Return exactly the lines that run from the one with "someone’s privacy. In" to the last line of the entries below, both included, and nothing else.

#####

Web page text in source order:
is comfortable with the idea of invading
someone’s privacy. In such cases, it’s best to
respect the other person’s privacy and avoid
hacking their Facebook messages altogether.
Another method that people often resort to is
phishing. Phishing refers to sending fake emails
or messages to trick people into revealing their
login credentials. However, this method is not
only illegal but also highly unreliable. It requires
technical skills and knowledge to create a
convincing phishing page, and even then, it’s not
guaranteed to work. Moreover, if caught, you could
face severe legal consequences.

#####

SOLUTION:
someone’s privacy. In such cases, it’s best to
respect the other person’s privacy and avoid
hacking their Facebook messages altogether.
Another method that people often resort to is
phishing. Phishing refers to sending fake emails
or messages to trick people into revealing their
login credentials. However, this method is not
only illegal but also highly unreliable. It requires
technical skills and knowledge to create a
convincing phishing page, and even then, it’s not
guaranteed to work. Moreover, if caught, you could
face severe legal consequences.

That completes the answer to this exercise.